Amanpour

How to stop al Qaeda in Syria

By Samuel Burke

In April, former U.S. President Bill Clinton said that the longer violence festers in Syria, the greater the danger is of bad actors stepping in. Now, the Obama administration is concerned with growing reports of al Qaeda, its offshoots and other Jihadists flooding into Syria.

In an interview with Christiane Amanpour Thursday, the U.S. Ambassador-at-Large for Counter Terrorism, Daniel Benjamin, echoed what Bill Clinton said months ago.

“Whenever you have a case of civil strife and instability, as you have in Syria, it makes it extremely attractive to extremists who want to use this opportunity for more chaos and advance their cause,” he said.

Benjamin told Amanpour that these types of individuals are indeed already in Syria, including al Qaeda fighters.

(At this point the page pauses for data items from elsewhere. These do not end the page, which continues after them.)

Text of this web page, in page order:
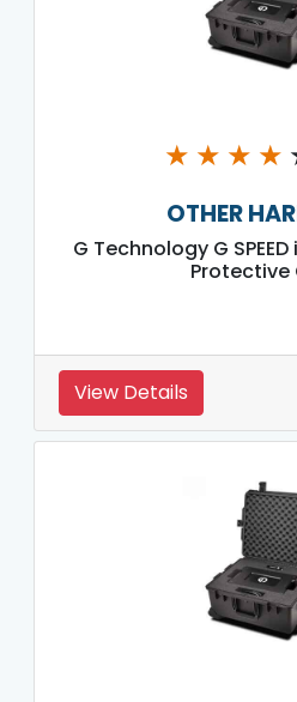
★ ★ ★ ★
OTHER
G Technology G
Protective
View Details
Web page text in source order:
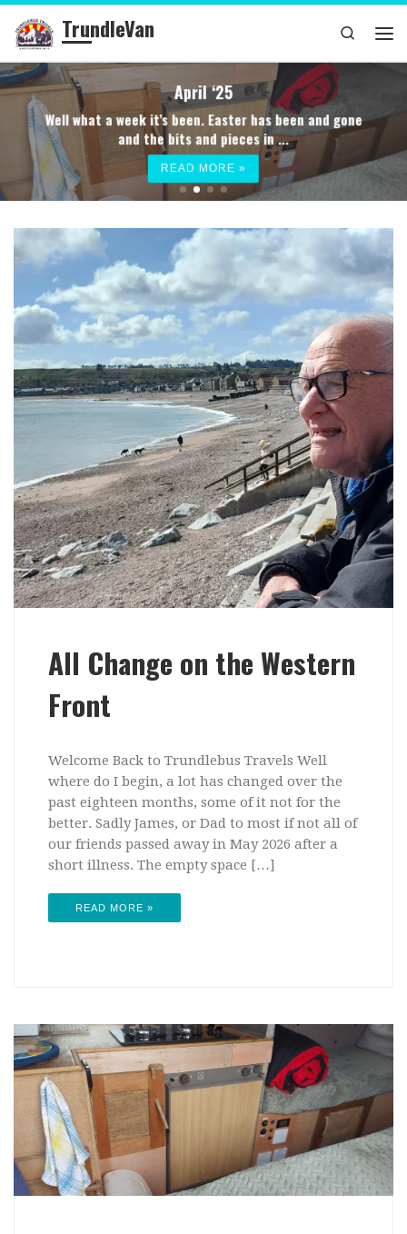
Skip to content
TrundleVan
Search
April ‘25
Well what a week it’s been. Easter has been and gone
and the bits and pieces in ...
READ MORE »
All Change on the Western
Front
Welcome Back to Trundlebus Travels Well
where do I begin, a lot has changed over the
past eighteen months, some of it not for the
better. Sadly James, or Dad to most if not all of
our friends passed away in May 2026 after a
short illness. The empty space […]
READ MORE »
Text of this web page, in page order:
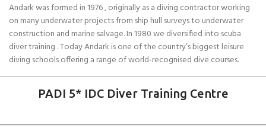
Andark was formed in 1976 , originally as a diving contractor working
on many underwater projects from ship hull surveys to underwater
construction and marine salvage. In 1980 we diversified into scuba
diver training . Today Andark is one of the country’s biggest leisure
diving schools offering a range of world-recognised dive courses.
PADI 5* IDC Diver Training Centre
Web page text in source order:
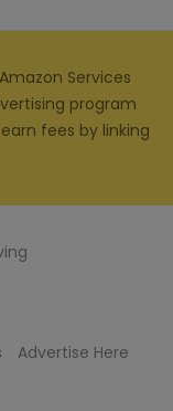
Services
program
fees by linking
Advertise Here
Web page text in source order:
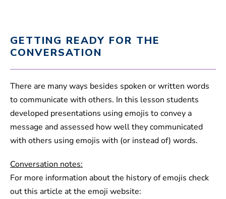
GETTING READY FOR THE
CONVERSATION
There are many ways besides spoken or written words
to communicate with others. In this lesson students
developed presentations using emojis to convey a
message and assessed how well they communicated
with others using emojis with (or instead of) words.
Conversation notes:
For more information about the history of emojis check
out this article at the emoji website:
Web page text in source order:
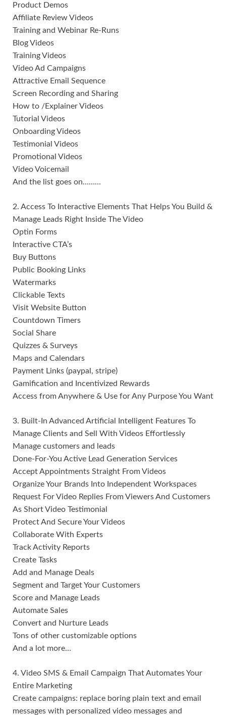
Product Demos
Affiliate Review Videos
Training and Webinar Re-Runs
Blog Videos
Training Videos
Video Ad Campaigns
Attractive Email Sequence
Screen Recording and Sharing
How to /Explainer Videos
Tutorial Videos
Onboarding Videos
Testimonial Videos
Promotional Videos
Video Voicemail
And the list goes on………
2. Access To Interactive Elements That Helps You Build &
Manage Leads Right Inside The Video
Optin Forms
Interactive CTA’s
Buy Buttons
Public Booking Links
Watermarks
Clickable Texts
Visit Website Button
Countdown Timers
Social Share
Quizzes & Surveys
Maps and Calendars
Payment Links (paypal, stripe)
Gamification and Incentivized Rewards
Access from Anywhere & Use for Any Purpose You Want
3. Built-In Advanced Artificial Intelligent Features To
Manage Clients and Sell With Videos Effortlessly
Manage customers and leads
Done-For-You Active Lead Generation Services
Accept Appointments Straight From Videos
Organize Your Brands Into Independent Workspaces
Request For Video Replies From Viewers And Customers
As Short Video Testimonial
Protect And Secure Your Videos
Collaborate With Experts
Track Activity Reports
Create Tasks
Add and Manage Deals
Segment and Target Your Customers
Score and Manage Leads
Automate Sales
Convert and Nurture Leads
Tons of other customizable options
And a lot more…
4. Video SMS & Email Campaign That Automates Your
Entire Marketing
Create campaigns: replace boring plain text and email
messages with personalized video messages and
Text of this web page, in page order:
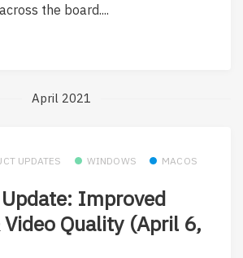
the board....
April 2021
UPDATES WINDOWS MACOS
Improved
Video Quality (April 6,
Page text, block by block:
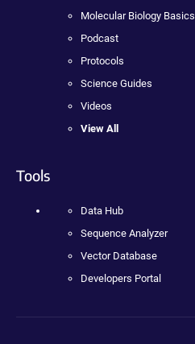
Molecular Biology Basics
Podcast
Protocols
Science Guides
Videos
View All
Tools
Data Hub
Sequence Analyzer
Vector Database
Developers Portal

“The number is relatively small now,” Benjamin said. “I would put the numbers in the dozens to a hundred, a hundred plus. We don’t have that much granularity that we can say with any certainty how many there are.”

Benjamin told Amanpour that the easiest way for the fighters to enter Syria is through Iraq, where the border is quite porous, but added that aggressors are coming from a variety of countries.

The Obama administration is now left to figure how to stop more of these fighters from entering Syria. Benjamin says that the U.S. must keep the Syrian opposition groups up to speed and inform them of the threat. He also said the U.S. must work more broadly with partners around the world to hinder terrorist travel, so foreign fighters headed to Syria find it harder and harder to get there.

Kofi Annan’s resignation as envoy to Syria makes it even less likely that a negotiated, political solution will stop the civil war in Syria. Benjamin did not rule out the possibility of China or Russia coming around and agreeing to U.N. resolution. That would put more pressure on Assad, and as Benjamin put it, maybe then he would realize “the writing on the wall and see there’s no future for him in Syria.”